### TASK DETAILS
Count the lines below that include "channels". Only the number should be given.
* * *
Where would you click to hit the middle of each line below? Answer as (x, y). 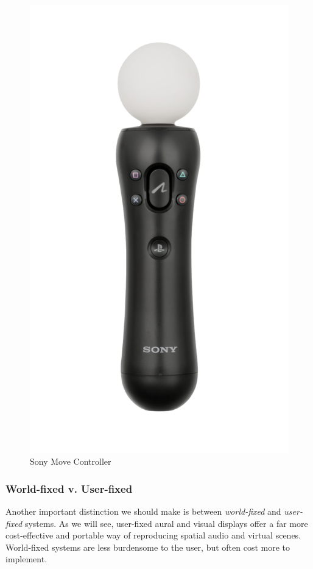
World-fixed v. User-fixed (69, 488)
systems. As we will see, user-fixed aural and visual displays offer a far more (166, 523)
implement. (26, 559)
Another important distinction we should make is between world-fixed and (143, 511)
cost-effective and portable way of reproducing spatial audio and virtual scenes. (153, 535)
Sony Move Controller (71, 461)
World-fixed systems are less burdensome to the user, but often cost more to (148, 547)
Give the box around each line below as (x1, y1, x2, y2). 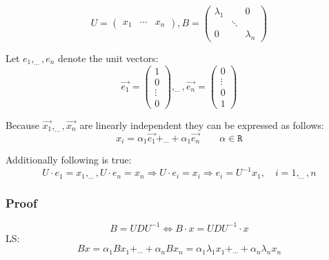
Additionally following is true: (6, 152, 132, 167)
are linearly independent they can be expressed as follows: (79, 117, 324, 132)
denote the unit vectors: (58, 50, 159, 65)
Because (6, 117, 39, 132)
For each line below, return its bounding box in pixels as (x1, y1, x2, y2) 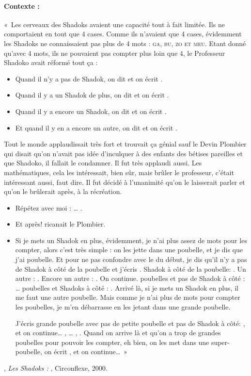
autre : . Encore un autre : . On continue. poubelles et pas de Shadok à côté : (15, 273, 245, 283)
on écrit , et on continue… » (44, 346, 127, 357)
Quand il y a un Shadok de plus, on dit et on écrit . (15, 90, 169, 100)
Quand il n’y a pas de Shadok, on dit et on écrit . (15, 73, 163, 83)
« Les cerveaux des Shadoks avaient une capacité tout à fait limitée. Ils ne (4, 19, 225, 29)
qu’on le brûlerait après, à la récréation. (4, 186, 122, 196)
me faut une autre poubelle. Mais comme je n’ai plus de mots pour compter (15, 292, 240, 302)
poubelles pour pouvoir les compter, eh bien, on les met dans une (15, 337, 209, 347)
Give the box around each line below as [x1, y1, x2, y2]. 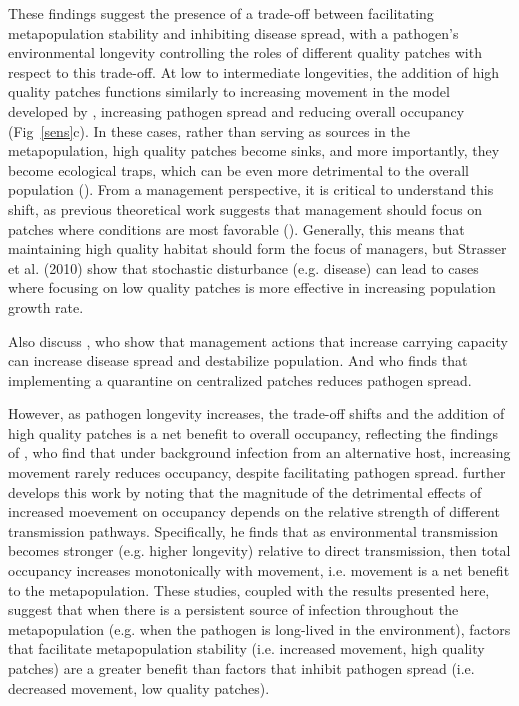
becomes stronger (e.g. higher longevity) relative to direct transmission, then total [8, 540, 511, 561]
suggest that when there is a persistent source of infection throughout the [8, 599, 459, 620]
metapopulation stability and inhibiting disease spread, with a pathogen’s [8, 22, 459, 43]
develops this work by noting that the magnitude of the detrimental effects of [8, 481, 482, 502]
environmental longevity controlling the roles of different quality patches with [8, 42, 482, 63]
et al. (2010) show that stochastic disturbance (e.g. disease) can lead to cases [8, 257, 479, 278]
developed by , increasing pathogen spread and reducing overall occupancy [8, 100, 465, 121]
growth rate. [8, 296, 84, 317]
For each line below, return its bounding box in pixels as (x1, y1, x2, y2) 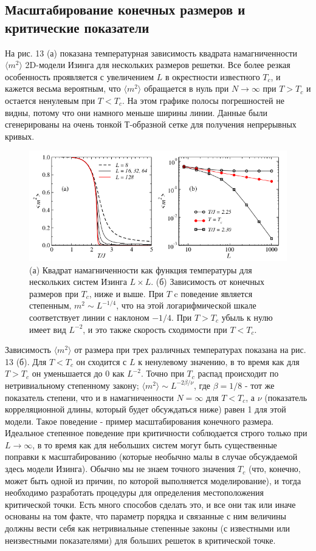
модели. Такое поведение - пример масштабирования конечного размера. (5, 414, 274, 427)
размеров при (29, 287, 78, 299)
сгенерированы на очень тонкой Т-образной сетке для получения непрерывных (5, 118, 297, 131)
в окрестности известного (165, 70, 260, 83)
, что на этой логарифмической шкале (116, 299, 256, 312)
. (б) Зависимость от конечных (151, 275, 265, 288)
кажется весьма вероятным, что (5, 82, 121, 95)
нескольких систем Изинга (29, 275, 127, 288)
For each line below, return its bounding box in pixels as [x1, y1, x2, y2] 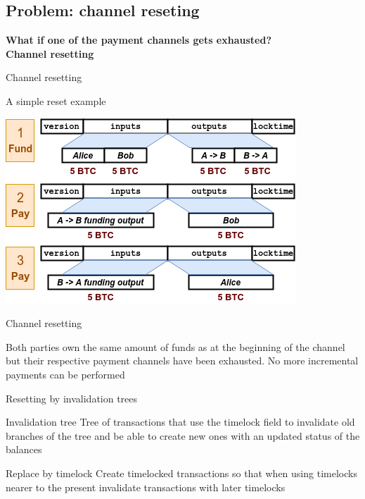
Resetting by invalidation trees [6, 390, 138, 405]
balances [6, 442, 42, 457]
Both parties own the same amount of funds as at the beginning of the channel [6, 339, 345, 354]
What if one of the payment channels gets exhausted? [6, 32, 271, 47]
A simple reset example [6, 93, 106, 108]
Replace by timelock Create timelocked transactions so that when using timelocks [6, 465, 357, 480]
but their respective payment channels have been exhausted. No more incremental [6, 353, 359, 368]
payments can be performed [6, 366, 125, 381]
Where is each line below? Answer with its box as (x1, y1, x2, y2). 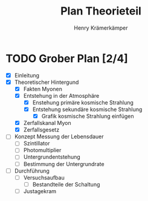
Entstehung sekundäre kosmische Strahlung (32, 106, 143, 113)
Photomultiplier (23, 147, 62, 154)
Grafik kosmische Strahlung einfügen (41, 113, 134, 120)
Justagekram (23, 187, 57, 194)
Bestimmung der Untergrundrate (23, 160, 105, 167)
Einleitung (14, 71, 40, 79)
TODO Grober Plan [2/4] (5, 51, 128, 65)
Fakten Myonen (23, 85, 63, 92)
* * *
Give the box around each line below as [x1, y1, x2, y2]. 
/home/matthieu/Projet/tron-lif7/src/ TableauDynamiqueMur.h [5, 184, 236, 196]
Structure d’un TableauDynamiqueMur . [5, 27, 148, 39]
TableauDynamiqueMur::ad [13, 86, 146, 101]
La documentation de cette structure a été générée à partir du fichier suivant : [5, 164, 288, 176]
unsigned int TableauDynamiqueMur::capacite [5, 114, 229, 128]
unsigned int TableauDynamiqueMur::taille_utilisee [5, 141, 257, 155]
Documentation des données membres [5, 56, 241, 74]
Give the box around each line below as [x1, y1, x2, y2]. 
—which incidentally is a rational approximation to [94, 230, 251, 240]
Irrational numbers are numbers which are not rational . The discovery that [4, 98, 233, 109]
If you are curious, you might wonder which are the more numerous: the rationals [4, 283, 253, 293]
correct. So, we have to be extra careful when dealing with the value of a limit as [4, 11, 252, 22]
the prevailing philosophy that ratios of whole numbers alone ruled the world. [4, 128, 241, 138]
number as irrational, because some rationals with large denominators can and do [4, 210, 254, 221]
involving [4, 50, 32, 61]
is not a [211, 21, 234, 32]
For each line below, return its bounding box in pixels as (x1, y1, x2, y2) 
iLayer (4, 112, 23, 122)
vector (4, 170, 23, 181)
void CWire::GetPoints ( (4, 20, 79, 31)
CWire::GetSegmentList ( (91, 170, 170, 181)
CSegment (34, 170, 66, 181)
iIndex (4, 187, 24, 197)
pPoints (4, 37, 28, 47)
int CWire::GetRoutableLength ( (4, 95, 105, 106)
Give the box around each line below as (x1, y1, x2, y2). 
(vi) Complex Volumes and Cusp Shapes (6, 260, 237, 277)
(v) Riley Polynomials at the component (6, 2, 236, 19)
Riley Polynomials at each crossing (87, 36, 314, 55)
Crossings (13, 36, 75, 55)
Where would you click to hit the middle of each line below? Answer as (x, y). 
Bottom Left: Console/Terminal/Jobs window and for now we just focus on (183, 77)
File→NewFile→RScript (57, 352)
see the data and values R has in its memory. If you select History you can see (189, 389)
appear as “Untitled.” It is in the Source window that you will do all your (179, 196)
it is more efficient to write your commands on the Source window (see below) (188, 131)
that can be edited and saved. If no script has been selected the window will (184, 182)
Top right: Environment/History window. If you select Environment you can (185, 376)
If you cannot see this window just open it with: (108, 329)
* * *
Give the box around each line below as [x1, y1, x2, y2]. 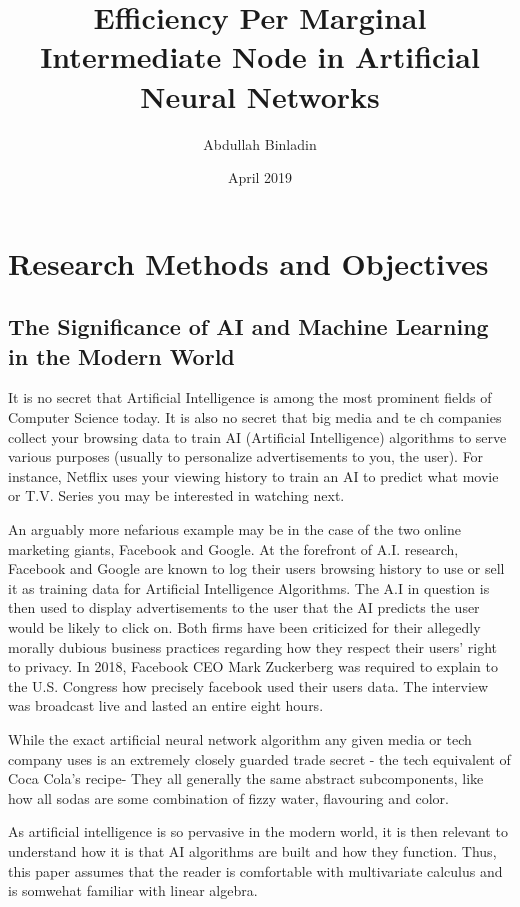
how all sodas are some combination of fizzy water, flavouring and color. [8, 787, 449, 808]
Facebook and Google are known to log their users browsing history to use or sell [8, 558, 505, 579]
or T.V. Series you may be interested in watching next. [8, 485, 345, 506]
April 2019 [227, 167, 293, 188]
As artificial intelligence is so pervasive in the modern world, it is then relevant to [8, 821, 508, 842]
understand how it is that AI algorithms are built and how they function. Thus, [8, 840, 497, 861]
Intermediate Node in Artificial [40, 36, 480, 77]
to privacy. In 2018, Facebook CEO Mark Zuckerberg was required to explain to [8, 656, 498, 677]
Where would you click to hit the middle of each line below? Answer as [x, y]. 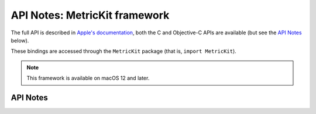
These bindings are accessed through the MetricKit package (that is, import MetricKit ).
* * *
### ANSWER SECTION
2